Poilievre’s Big Reveal

2 minute read

Pierre Poilievre’s first moves as leader of the Conservative Party provide hints on his strategy and considerations for the anticipated shadow cabinet announcement later this month. He’ll have to prioritize appealing to Quebec, especially following the mishandling of the Rayes departure. The new leader’s decisive first-ballot victory will be a strong unifying force within the party, but his caucus still includes a few Conservative members who were critical of his policies during the leadership race.

Poilievre will have to adopt a more conciliatory approach, tone down his pugilistic political style without abandoning it completely, and provide opportunities for his caucus members to advance their policy goals in their new roles. 

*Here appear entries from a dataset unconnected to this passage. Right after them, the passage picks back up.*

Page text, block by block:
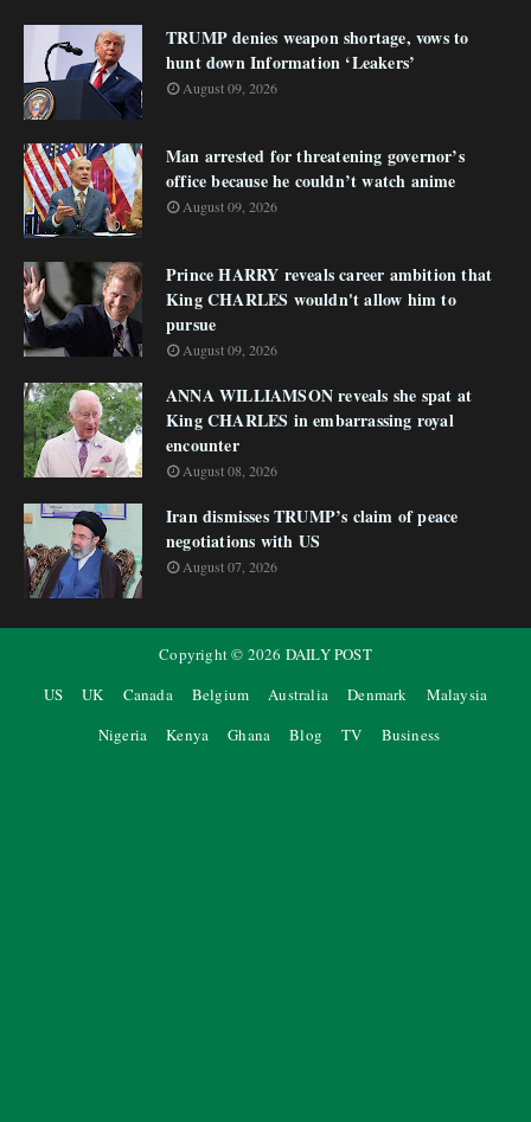
TRUMP denies weapon shortage, vows to
hunt down Information ‘Leakers’
August 09, 2026
Man arrested for threatening governor’s
office because he couldn’t watch anime
August 09, 2026
Prince HARRY reveals career ambition that
King CHARLES wouldn't allow him to
pursue
August 09, 2026
ANNA WILLIAMSON reveals she spat at
King CHARLES in embarrassing royal
encounter
August 08, 2026
Iran dismisses TRUMP’s claim of peace
negotiations with US
August 07, 2026
Copyright © 2026 DAILY POST
US
UK Canada Belgium Australia Denmark
Malaysia
Nigeria
Kenya Ghana Blog TV Business
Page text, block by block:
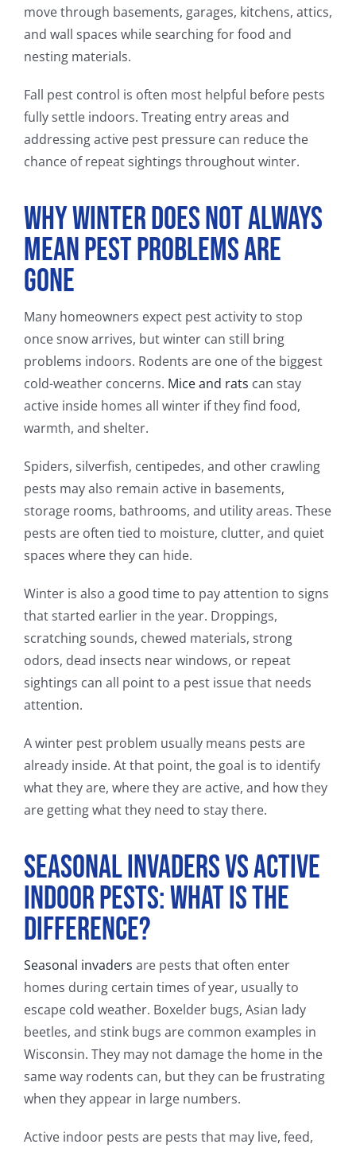
move through basements, garages, kitchens, attics,
and wall spaces while searching for food and
nesting materials.
Fall pest control is often most helpful before pests
fully settle indoors. Treating entry areas and
addressing active pest pressure can reduce the
chance of repeat sightings throughout winter.
Why Winter Does Not Always
Mean Pest Problems Are
Gone
Many homeowners expect pest activity to stop
once snow arrives, but winter can still bring
problems indoors. Rodents are one of the biggest
cold-weather concerns. Mice and rats can stay
active inside homes all winter if they find food,
warmth, and shelter.
Spiders, silverfish, centipedes, and other crawling
pests may also remain active in basements,
storage rooms, bathrooms, and utility areas. These
pests are often tied to moisture, clutter, and quiet
spaces where they can hide.
Winter is also a good time to pay attention to signs
that started earlier in the year. Droppings,
scratching sounds, chewed materials, strong
odors, dead insects near windows, or repeat
sightings can all point to a pest issue that needs
attention.
A winter pest problem usually means pests are
already inside. At that point, the goal is to identify
what they are, where they are active, and how they
are getting what they need to stay there.
Seasonal Invaders vs Active
Indoor Pests: What Is the
Difference?
Seasonal invaders are pests that often enter
homes during certain times of year, usually to
escape cold weather. Boxelder bugs, Asian lady
beetles, and stink bugs are common examples in
Wisconsin. They may not damage the home in the
same way rodents can, but they can be frustrating
when they appear in large numbers.
Active indoor pests are pests that may live, feed,
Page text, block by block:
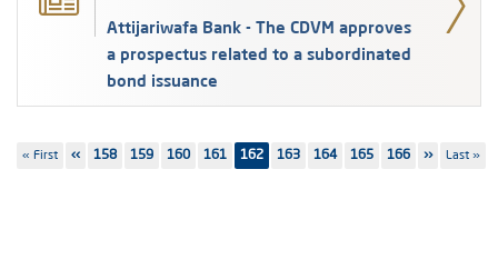
Attijariwafa Bank - The CDVM approves
a prospectus related to a subordinated
bond issuance
Pagination
First
« First
Previous
‹‹ Page
158 Page
159 Page
160 Page
161 162 Page
163 Page
164 Page
165 Page
166
Next
››
Last
Last »
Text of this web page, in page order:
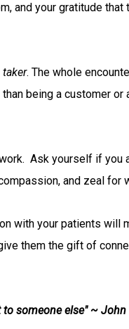
and your gratitude
taker. The whole
being a customer or
Ask yourself if you
and zeal for
with your patients will
them the gift of
someone else" ~
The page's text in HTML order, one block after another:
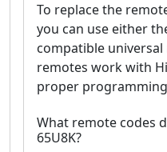
To replace the
you can use either
compatible
remotes work with
proper
What remote codes
65U8K?
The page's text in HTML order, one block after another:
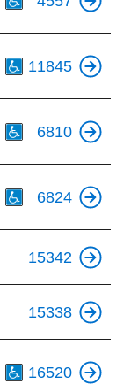
11845
6810
6824
15342
15338
16520
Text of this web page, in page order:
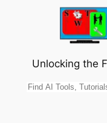
Unlocking the
Search
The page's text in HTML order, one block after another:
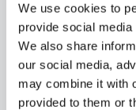
We use cookies to
provide social
We also share
our social media,
may combine it with
provided to them or
Opuntia vulgaris
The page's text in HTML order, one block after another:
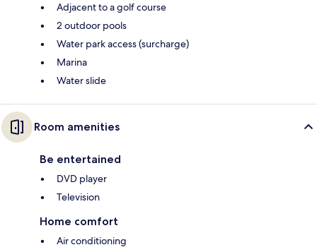
Adjacent to a golf course
2 outdoor pools
Water park access (surcharge)
Marina
Water slide
Room amenities
Be entertained
DVD player
Television
Home comfort
Air conditioning
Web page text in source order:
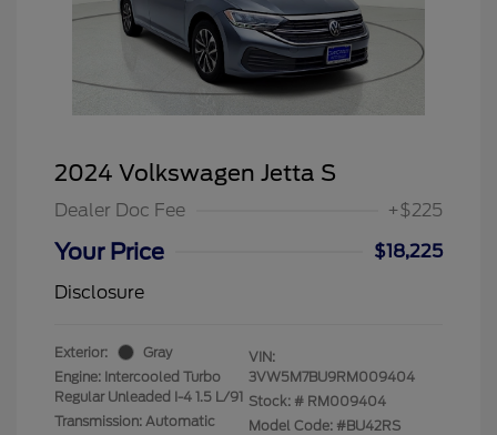
2024 Volkswagen Jetta S
Dealer Doc Fee +$225
Your Price
$18,225
Disclosure
Exterior:
Gray
Engine: Intercooled Turbo
Regular Unleaded I-4 1.5 L/91
Transmission: Automatic
VIN:
3VW5M7BU9RM009404
Stock: # RM009404
Model Code: #BU42RS
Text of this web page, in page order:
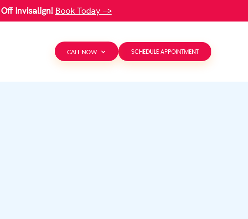
Invisalign! Book Today →
CALL NOW SCHEDULE APPOINTMENT

Backing off the fighting stance

The Rayes departure was a significant distraction for Poilievre as he navigated his first week as leader of the Conservative Party. It was a reminder of the importance of party unity and the need to approach politics in a conciliatory tone that doesn’t ostracize his leadership supporters. Poilievre needs to convince his party that his political approach won’t alienate Canadians at the ballot box. He also needs to extend an olive branch to the so-called moderate members who will be targeted by both the Liberals and NDP. 

The Poilievre team’s harsh response to Rayes’ departure made a bad situation even worse for a new leader trying to make inroads in Quebec. The good news for Poilievre is that most of his MPs from the province are experienced politicians. All but rookie MP Dominique Vien are already in critic or committee roles and were sitting as incumbents going into the last election. This gives the leader a lot of strong candidates to choose from as he builds his front bench. 

Providing opportunity for caucus members

Poilievre’s promise to meet with each of his 117 MPs before revealing his new shadow cabinet is a lesson in good caucus management for all party leaders – especially those with a strong but narrow base of supporters. As Poilievre positions his party as a government in waiting, he will use announcements like the appointment of his shadow cabinet to drive positive news coverage, while simultaneously demonstrating that he is willing to listen as the party develops its policy platform heading into the next election.

Lessons learned from the Rayes debacle, his promise to meet with his caucus, and even some of his bridge-building hires are all signs that there is more to Poilievre’s leadership than his “my-way-or-the-highway” rhetoric would suggest.